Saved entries
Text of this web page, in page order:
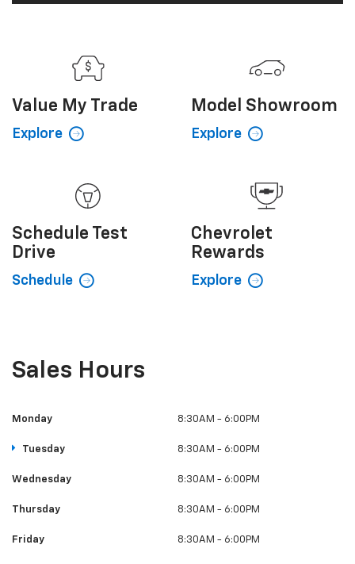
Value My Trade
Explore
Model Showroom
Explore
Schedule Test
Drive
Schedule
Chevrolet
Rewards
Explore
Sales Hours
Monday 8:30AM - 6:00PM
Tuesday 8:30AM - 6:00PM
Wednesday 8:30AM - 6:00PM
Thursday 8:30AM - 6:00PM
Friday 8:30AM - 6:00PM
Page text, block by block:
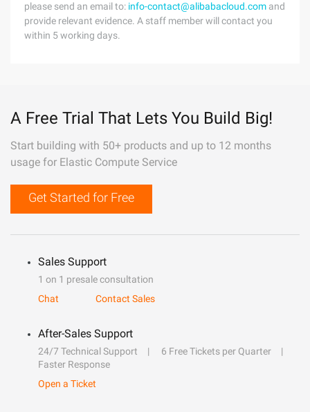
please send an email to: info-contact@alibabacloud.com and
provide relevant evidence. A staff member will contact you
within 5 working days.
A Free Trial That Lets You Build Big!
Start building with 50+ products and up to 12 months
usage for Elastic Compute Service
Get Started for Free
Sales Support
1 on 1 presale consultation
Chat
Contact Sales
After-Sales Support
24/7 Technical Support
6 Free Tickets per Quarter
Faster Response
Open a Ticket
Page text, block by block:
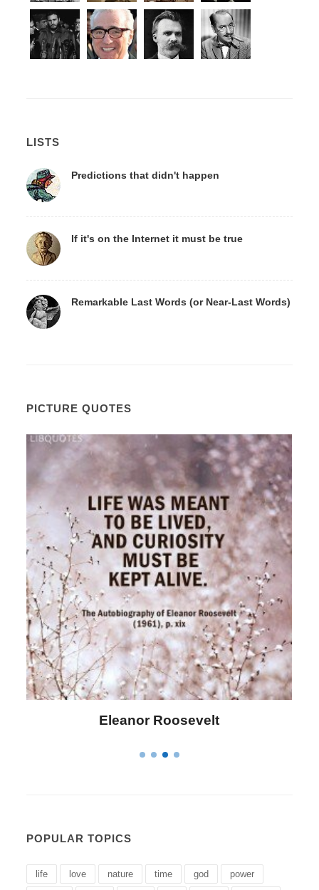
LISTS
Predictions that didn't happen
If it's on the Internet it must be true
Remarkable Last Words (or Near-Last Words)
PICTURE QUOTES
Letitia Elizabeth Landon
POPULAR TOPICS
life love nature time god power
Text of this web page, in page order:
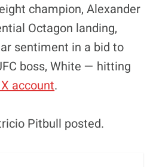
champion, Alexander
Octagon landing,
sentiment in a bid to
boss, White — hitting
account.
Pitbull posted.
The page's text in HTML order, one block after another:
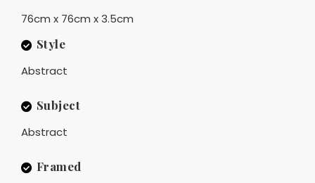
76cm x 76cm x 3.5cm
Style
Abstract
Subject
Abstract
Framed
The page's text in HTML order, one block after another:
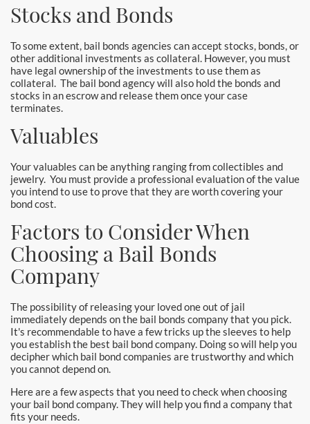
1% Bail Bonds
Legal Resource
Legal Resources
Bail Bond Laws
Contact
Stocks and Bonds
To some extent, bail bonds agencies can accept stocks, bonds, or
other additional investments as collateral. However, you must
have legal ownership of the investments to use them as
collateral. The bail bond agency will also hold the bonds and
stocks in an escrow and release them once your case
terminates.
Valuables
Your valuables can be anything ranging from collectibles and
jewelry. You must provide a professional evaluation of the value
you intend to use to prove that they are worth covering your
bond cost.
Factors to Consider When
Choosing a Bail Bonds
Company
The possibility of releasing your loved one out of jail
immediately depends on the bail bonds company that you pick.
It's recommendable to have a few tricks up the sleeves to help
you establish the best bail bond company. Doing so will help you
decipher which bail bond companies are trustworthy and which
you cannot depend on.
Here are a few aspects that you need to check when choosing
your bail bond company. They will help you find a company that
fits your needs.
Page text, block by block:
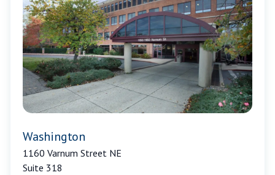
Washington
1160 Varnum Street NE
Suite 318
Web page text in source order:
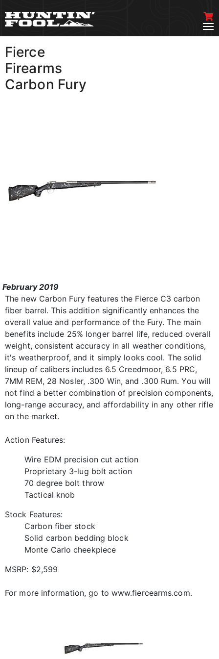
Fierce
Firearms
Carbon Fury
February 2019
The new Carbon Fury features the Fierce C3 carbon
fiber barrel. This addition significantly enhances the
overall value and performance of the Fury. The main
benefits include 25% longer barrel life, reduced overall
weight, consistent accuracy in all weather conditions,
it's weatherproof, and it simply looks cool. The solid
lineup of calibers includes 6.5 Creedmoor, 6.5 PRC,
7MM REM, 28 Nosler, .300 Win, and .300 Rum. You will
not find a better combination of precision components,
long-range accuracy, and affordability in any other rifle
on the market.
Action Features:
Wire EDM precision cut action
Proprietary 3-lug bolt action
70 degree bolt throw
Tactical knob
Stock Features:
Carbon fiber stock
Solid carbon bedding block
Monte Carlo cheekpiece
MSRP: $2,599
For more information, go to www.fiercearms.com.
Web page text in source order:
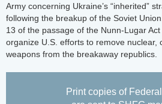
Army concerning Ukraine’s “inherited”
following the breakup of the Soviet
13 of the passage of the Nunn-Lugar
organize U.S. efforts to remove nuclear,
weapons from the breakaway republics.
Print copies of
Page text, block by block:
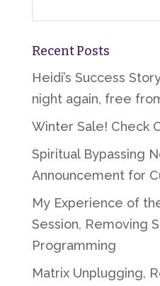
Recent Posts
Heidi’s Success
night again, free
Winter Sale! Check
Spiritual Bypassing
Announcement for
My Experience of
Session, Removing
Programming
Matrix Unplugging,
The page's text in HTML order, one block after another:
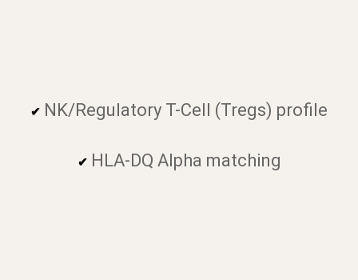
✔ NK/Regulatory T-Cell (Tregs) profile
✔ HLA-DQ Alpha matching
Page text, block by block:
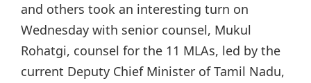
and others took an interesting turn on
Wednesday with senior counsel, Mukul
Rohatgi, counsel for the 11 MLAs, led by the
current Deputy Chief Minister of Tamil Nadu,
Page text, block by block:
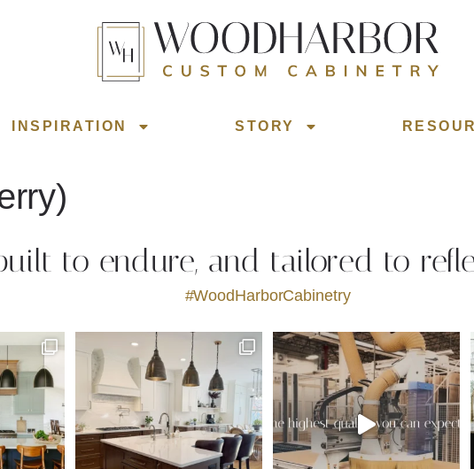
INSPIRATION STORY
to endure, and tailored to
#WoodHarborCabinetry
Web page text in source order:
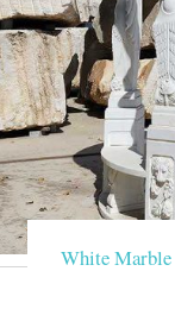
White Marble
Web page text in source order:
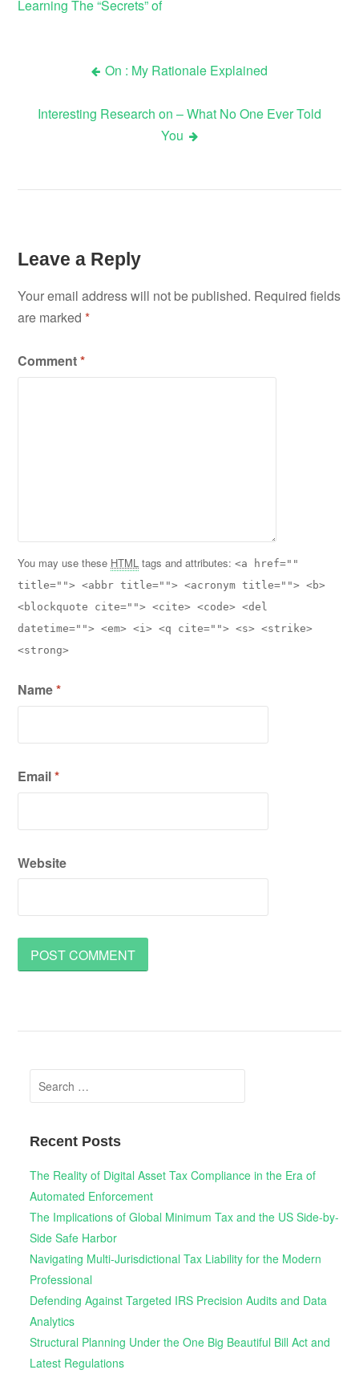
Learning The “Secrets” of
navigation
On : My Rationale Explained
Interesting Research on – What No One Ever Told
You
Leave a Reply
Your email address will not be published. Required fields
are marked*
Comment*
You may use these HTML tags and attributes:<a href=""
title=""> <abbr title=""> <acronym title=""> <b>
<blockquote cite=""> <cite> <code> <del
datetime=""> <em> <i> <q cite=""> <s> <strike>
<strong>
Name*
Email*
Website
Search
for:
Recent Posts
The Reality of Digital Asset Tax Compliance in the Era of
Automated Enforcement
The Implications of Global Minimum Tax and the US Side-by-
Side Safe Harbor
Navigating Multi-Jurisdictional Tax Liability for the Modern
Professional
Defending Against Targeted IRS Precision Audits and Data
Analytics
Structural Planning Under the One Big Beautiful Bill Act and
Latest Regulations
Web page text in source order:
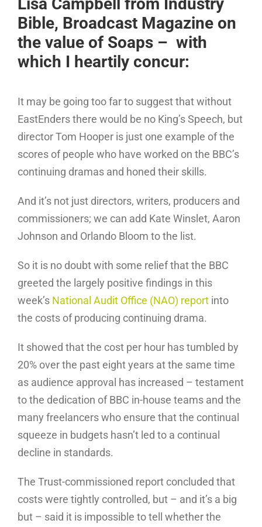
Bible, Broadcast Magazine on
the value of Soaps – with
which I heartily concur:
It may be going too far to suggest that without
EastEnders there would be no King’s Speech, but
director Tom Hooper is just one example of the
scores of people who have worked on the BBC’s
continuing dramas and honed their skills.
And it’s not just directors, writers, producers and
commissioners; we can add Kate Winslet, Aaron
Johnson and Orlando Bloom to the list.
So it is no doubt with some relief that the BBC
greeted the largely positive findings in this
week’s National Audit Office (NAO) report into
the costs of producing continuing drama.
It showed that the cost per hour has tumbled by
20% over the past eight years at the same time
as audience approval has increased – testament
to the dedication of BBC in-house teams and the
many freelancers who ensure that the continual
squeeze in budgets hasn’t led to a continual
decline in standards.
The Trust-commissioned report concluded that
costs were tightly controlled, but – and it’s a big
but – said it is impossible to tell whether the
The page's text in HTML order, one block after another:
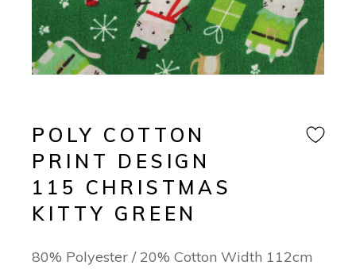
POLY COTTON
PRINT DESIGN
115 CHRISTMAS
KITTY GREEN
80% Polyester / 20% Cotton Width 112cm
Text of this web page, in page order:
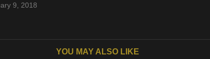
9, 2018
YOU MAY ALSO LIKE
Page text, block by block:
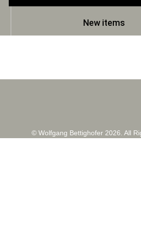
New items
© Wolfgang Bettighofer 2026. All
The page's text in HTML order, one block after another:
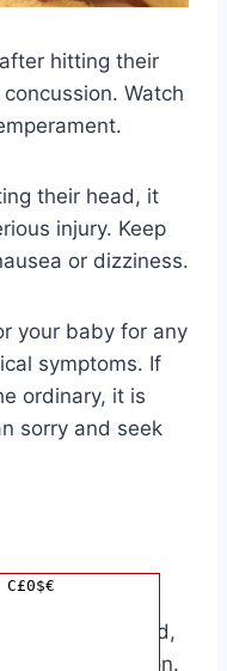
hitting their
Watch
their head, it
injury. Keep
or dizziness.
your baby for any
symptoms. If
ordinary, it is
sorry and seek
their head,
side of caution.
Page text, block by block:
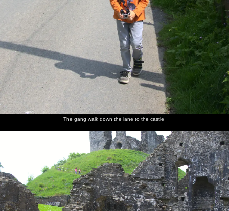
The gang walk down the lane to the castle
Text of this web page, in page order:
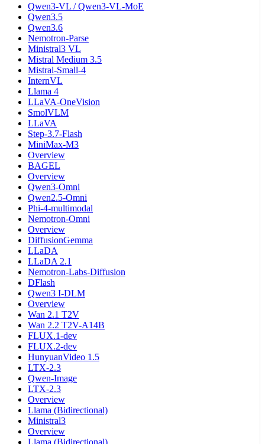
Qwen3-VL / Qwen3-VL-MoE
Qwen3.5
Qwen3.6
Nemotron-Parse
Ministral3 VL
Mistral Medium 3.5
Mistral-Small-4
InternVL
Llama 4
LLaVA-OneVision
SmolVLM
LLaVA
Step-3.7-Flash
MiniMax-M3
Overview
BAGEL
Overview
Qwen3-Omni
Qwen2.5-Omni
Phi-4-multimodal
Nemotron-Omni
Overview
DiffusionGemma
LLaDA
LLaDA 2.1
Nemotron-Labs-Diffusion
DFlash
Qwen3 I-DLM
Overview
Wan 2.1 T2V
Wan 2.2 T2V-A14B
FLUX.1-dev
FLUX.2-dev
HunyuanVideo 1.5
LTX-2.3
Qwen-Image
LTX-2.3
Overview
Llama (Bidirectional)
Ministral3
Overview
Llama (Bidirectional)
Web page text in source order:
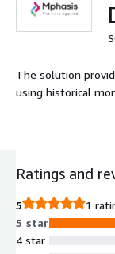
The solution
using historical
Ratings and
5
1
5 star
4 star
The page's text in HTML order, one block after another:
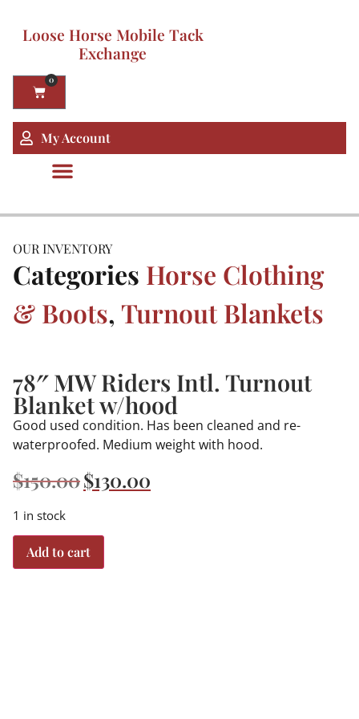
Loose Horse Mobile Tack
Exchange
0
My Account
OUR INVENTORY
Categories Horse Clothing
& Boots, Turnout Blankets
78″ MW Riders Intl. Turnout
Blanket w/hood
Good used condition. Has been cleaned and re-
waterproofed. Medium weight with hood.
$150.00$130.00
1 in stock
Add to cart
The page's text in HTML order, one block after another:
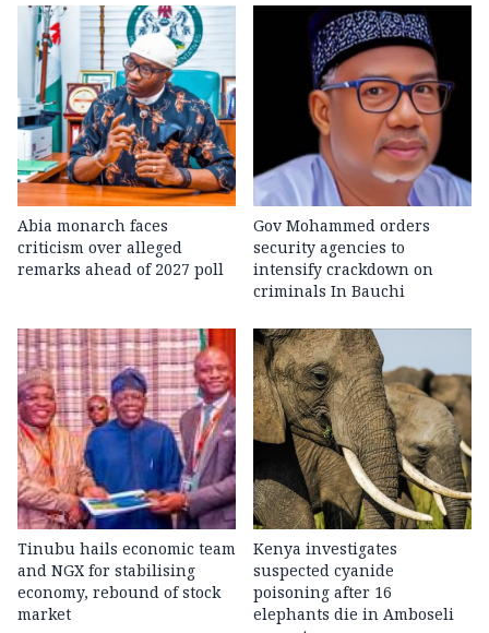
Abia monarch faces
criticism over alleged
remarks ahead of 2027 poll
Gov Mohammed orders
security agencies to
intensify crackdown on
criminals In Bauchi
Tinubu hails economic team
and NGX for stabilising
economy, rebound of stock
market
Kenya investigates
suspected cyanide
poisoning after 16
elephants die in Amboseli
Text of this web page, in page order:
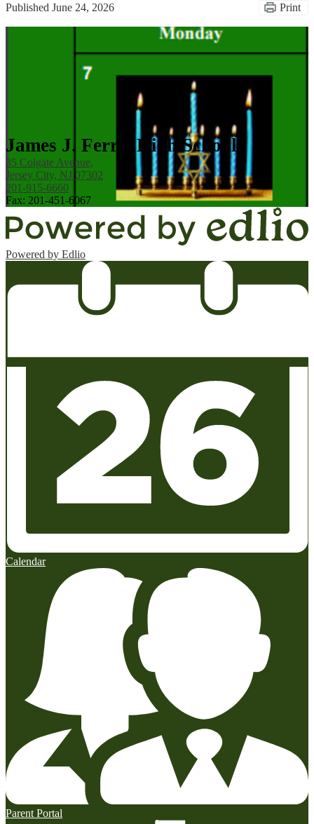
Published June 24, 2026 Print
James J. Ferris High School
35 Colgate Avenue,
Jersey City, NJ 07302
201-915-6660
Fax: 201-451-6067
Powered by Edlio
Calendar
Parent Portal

Aim of the exercise = Begin at the line in the entries above that has "Heidi’s Success", stop after the line that has "INSPIRATION STORY", and output exactly those lines without pictures.

Result for this task =
Heidi’s Success
night again, free
Winter Sale! Check
Spiritual Bypassing
Announcement for
My Experience of
Session, Removing
Programming
Matrix Unplugging,
The page's text in HTML order, one block after another:
✔ NK/Regulatory T-Cell (Tregs) profile
✔ HLA-DQ Alpha matching
Page text, block by block:
and others took an interesting turn on
Wednesday with senior counsel, Mukul
Rohatgi, counsel for the 11 MLAs, led by the
current Deputy Chief Minister of Tamil Nadu,
Page text, block by block:
INSPIRATION STORY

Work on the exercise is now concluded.